Selamat Merenungkan Jumat Agung
*Salib dan Pengampunan*
Izinkan saya mengajak kita merenungkan sejenak satu hymne klasik yang indah karya Isaac Watts ( syair ) dan Edward Miller ( nada ) yang sering dinyanyikan saat memasuki minggu sengsara dan Jumat Agung "Memandang Salib Rajaku" ( Kidung Jemaat No. 169 ) :
_Memandang salib Rajaku, yang mati untuk dunia_
_Kurasa hancur congkakku , dan harta hilang harganya_
_Tak boleh aku bermegah, selain di dalam salibMu_
_Kubuang nikmat dunia, demi darahMu yang kudus_
_Berpadu kasih dan sedih mengalir dari lukaMu_
_Mahkota duri yang pedih, menjadi keagunganMU_
Salah satu salib yang paling indah yang pernah saya lihat seumur hidup saya adalah sebuah salib besi di atap sebuah gereja tua tempat saya pernah melayani. Salib itu sudah agak karatan. Sekilas saya teringat kisah salib karatan dalam sebuah tulisan yang entah kapan saya baca. Saya membayangkan jika hujan deras dan ditimpa sinar lampu jalan, mungkin air akan menetes dari karat-karatnya membias seperti darah. Salib yang jauh dari kemegahan patung-patung salib atau patung Yesus yang menjulang tinggi di berbagai penjuru dunia.
Ribuan tahun yang lalu, salib Kristus di Kalvari adalah salib kayu kasar. Tidak ada kemegahan padanya. Pada masa itu tidak ada yang pernah membayangkan untuk menjadikannya sebagai hiasan di dinding rumah. Apalagi mengalungkannya di leher. Oh tidak ! Pada masa itu semua orang akan menggigil memandang salib. Salib adalah tanda kehinan. Salib adalah tontonan. Salib adalah milik para kriminal, penjahat-penjahat kelas kakap. Sekarang orang menjadikannya hiasan yang mahal, terbuat dari emas bertahtakan berlian bahkan bersertifikat.
Di wilayah jajahan Romawi pada masa itu, mungkin sudah ratusan atau ribuan orang yang mati disalib. Ada banyak tiang salib yang menjadi saksi bisu hukuman atas kejahatan manusia. Tetapi mengapa Salib Kristus menjadi berbeda ? Peristiwa penyaliban Kristus membuat semesta bergoncang ! Pribadi yang tersalib itulah yang membuat salib itu kemudian menjadi bermakna. Tanpa Dia, salib itu tidak ada arti apa-apa. _Tanpa Dia, Salib hanya akan selalu menjadi dua potong kayu kasar yang tak pernah ada artinya selain tanda kekejaman yang barbar dalam sejarah_.

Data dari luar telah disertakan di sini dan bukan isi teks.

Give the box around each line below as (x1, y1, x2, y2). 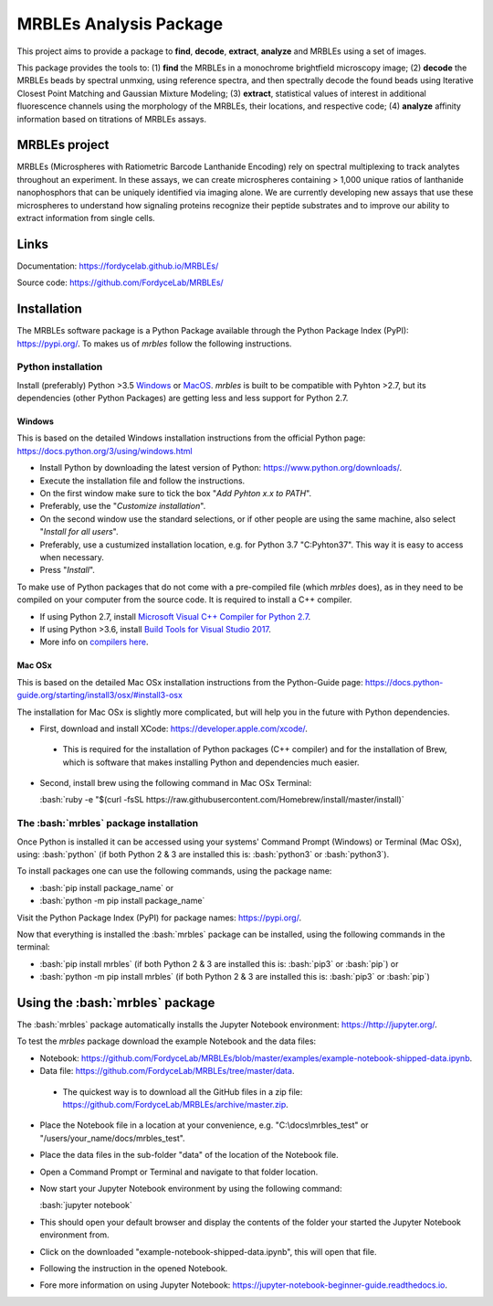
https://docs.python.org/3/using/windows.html (16, 445, 193, 456)
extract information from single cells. (16, 212, 155, 223)
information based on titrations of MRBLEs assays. (16, 113, 207, 124)
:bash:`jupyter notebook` (39, 1200, 132, 1211)
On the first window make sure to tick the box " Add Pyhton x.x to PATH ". (39, 488, 312, 499)
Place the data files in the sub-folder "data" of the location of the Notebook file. (39, 1150, 340, 1161)
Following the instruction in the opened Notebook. (39, 1262, 228, 1274)
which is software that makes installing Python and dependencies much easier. (62, 757, 360, 768)
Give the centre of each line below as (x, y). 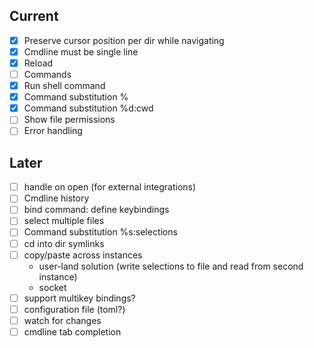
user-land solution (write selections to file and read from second (171, 266)
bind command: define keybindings (96, 210)
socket (52, 287)
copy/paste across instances (83, 255)
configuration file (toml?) (74, 309)
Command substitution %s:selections (100, 232)
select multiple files (64, 221)
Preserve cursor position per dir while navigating (124, 40)
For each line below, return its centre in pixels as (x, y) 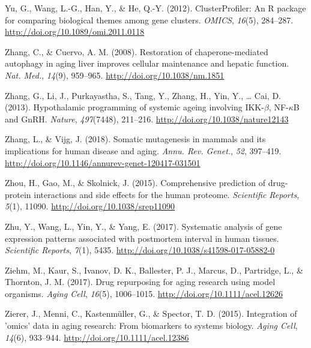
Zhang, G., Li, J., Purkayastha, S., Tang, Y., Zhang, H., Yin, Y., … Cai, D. (143, 95)
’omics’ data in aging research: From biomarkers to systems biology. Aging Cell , (151, 325)
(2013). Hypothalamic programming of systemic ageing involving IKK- (134, 107)
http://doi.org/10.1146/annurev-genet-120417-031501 (103, 162)
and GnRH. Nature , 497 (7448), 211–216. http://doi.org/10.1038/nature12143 (147, 118)
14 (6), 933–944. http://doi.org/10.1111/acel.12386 (97, 337)
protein (18, 194)
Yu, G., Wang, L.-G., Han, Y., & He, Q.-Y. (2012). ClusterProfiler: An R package (155, 8)
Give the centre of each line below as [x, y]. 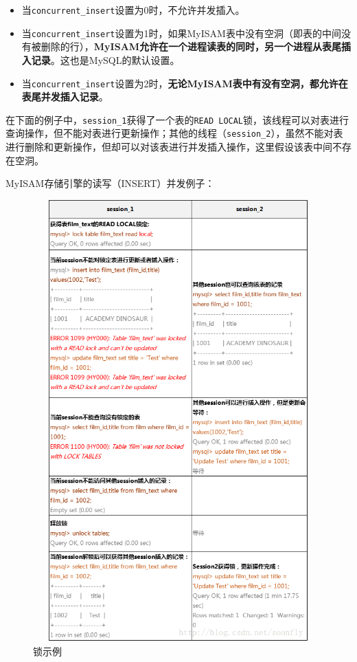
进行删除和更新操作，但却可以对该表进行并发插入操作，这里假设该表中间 [169, 147]
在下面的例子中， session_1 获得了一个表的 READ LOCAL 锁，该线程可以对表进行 [177, 119]
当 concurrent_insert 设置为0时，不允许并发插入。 [133, 10]
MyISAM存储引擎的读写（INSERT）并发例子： [110, 183]
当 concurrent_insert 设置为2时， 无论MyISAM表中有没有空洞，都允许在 [185, 83]
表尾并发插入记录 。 [65, 97]
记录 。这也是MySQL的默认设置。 [105, 59]
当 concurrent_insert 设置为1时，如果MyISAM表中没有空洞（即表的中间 [181, 33]
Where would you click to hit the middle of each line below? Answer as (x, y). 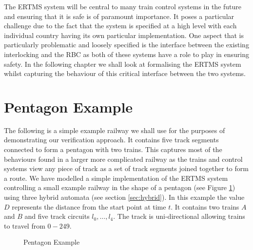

Peristiwa penyaliban Kristus ini memang unik. Philip Yancey mengatakan dari beberapa peristiwa penting dalam hidup Yesus yakni Kelahiran, Kematian, Kebangkitan dan Kenaikan, maka kisah penyaliban adalah peristiwa yang paling terbuka di mata dunia. Jika natal Betlehem, Paskah dan Kenaikan hanya disaksikan secara eksklusif oleh segelintir orang, tetapi Penyaliban berbeda. Ia terjadi di tempat terbuka sehingga terlihat oleh semua orang.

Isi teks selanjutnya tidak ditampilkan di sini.